Another thing I should mention is that my gmail was recently hacked which being computer stupid, I have no idea how that happened


----------



## 2xg (Aug 5, 2009)

Welcome to TSF,

Is this a wired or wireless connection issue? Have you tried both?

How's your connection when it's wired to the Modem?


----------



## shamnshen (Aug 11, 2011)

Wireless, I never set it up for a cord.


----------



## 2xg (Aug 5, 2009)

Can you please try a wired connection? Do you have a patch network cable?
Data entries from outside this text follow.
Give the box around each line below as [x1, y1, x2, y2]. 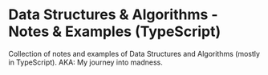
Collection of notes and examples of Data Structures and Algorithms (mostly [8, 49, 261, 58]
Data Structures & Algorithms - [8, 6, 218, 24]
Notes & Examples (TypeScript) [8, 22, 221, 41]
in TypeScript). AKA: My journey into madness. [8, 57, 163, 67]
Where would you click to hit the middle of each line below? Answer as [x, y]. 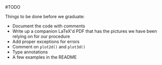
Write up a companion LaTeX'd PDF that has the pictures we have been [84, 31]
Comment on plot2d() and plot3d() [49, 47]
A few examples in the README [44, 57]
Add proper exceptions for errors [46, 42]
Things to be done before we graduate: [45, 16]
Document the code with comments [49, 26]
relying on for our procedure [41, 36]
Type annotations [30, 52]
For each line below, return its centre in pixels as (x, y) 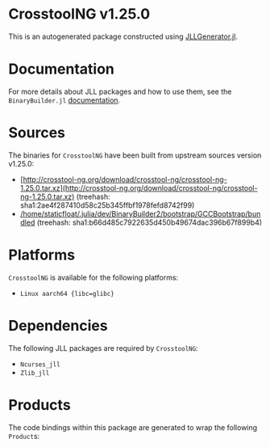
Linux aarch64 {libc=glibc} (67, 293)
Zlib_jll (35, 373)
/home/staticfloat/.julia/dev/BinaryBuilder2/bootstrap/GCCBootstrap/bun (140, 213)
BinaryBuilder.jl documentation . (64, 100)
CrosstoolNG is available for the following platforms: (93, 277)
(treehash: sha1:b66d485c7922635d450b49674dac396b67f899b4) (150, 222)
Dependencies (58, 325)
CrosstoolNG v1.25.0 (79, 14)
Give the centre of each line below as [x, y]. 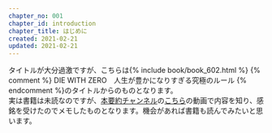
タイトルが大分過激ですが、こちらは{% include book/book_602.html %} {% [135, 71]
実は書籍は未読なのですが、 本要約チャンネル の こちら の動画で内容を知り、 [133, 101]
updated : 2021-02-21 [43, 46]
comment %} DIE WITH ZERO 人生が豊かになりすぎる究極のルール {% [128, 80]
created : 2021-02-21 [43, 39]
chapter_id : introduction [52, 24]
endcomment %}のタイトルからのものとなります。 [93, 91]
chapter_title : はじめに [48, 31]
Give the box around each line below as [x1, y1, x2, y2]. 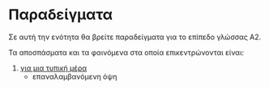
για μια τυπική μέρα [19, 63, 88, 73]
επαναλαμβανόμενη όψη [32, 71, 117, 81]
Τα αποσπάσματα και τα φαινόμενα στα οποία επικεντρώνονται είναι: [8, 47, 245, 57]
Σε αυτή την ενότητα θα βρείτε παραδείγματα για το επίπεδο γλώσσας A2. [8, 32, 262, 42]
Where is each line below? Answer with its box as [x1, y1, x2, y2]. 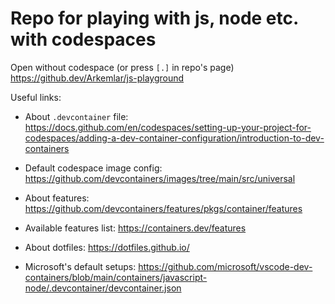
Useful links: [10, 91, 62, 103]
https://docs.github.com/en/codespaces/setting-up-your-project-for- [24, 121, 312, 133]
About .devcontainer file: [24, 110, 129, 122]
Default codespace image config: [24, 162, 163, 174]
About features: [24, 192, 90, 204]
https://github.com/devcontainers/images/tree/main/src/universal [24, 172, 296, 184]
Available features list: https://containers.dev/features [24, 222, 247, 234]
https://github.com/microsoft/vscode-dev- [138, 260, 313, 272]
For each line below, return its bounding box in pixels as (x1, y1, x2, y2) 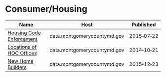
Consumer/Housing (5, 3, 87, 15)
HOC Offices (7, 50, 37, 56)
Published (131, 21, 156, 28)
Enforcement (7, 35, 38, 42)
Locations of (7, 43, 37, 50)
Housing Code (7, 29, 41, 36)
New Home (7, 57, 34, 64)
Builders (7, 64, 27, 71)
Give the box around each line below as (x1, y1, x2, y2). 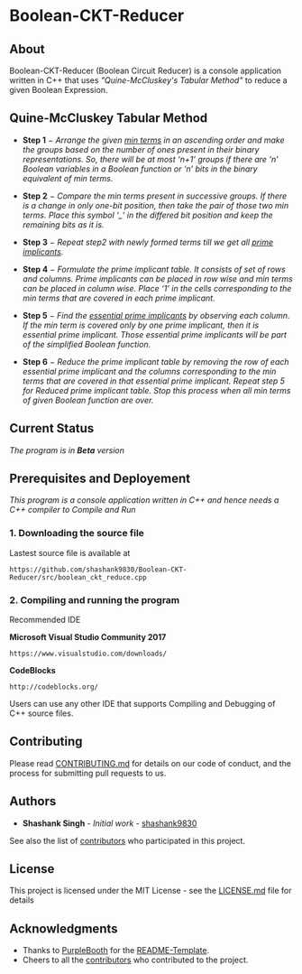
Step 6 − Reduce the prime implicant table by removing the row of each (22, 356, 290, 366)
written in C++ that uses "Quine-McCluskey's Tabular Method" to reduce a (9, 75, 288, 86)
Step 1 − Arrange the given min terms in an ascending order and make (22, 135, 285, 145)
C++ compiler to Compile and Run (9, 505, 137, 515)
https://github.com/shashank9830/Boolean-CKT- (9, 565, 188, 574)
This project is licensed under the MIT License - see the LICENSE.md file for (9, 886, 292, 896)
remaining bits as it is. (22, 218, 105, 230)
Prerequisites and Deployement (9, 471, 191, 487)
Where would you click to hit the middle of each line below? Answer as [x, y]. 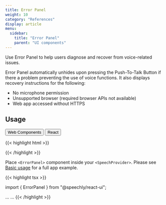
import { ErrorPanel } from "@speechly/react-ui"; [56, 187]
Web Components [25, 132]
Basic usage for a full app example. [42, 168]
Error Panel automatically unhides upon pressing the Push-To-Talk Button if [83, 72]
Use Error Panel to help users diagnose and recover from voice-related [79, 57]
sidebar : [19, 33]
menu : [11, 29]
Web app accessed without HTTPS [49, 104]
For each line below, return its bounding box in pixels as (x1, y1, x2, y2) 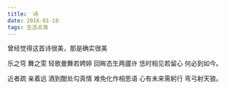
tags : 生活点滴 (7, 23, 48, 31)
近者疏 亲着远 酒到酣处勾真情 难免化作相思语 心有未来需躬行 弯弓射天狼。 (7, 74, 222, 83)
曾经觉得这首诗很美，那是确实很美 (7, 44, 108, 53)
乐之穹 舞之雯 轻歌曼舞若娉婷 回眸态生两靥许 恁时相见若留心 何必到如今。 (7, 59, 222, 68)
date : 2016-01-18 (7, 17, 59, 24)
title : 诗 (7, 10, 39, 18)
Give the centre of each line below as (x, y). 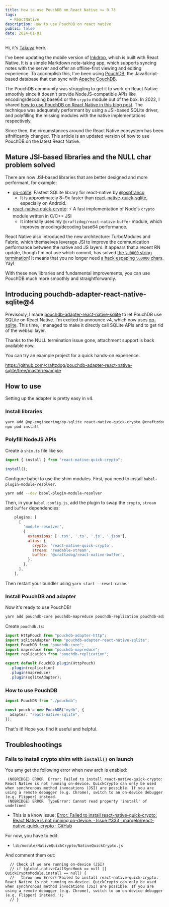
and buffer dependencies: (33, 508)
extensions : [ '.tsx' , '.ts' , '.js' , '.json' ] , (77, 536)
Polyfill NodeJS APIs (31, 439)
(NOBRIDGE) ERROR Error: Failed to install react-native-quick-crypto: (85, 779)
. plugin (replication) (32, 668)
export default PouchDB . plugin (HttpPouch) (50, 663)
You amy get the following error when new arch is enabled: (66, 770)
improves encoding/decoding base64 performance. (73, 226)
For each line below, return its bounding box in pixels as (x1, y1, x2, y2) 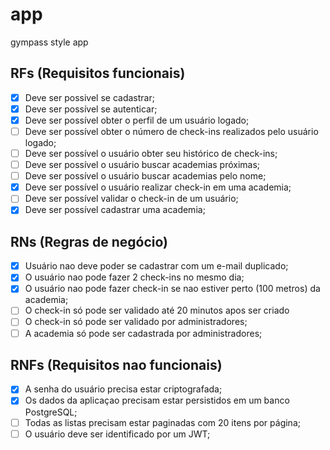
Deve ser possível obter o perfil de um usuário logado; (24, 114, 250, 126)
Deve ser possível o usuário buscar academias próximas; (24, 159, 261, 171)
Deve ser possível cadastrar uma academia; (24, 204, 206, 216)
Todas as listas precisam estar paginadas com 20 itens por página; (24, 416, 301, 428)
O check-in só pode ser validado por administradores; (24, 316, 248, 328)
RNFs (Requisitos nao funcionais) (10, 356, 223, 373)
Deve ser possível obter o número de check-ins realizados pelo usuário (24, 125, 319, 137)
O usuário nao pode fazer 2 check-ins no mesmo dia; (24, 271, 245, 283)

Any other PC/laptop in your home network that's encountering the same issue?

Please see this Sticky and provide us some more info and output for review.

Also, please post the Speedtest results, one using a wired connection and another one using a wireless connection.


----------



## Phou (May 26, 2011)

shamnshen said:


> Another thing I should mention is that my gmail was recently hacked which being computer stupid, I have no idea how that happened


Don't use the same password for every account.

Use stronger password that are 8 characters and more with uppercase/lowercase letters, numbers and symbols. The password might be annoying to type but it helps from brute force attacks.

Scan for key logger and spyware.


----------



## shamnshen (Aug 11, 2011)

All three computers are wireless and the XBOX. All are complaining about issue. I am away from computers tonight but will submit all you requested tomorrow. (replying from phone) Last night I was lurking the forums and came across wireshark. I did a capture on that too (no editing since that program is way over my head) but can tell you I had every color of the rainbow on that capture. Thanks for all your help!


----------



## shamnshen (Aug 11, 2011)

my ISP is Verizon DSL. It goes from phone line to modem (Westell model 890-2100015) to Router (NetgearWPN824v2 which the software was updated during a service call to netgear couple months ago) We all connect wireless

I dont even know how to do it wired? Take the wire from the modem or the router?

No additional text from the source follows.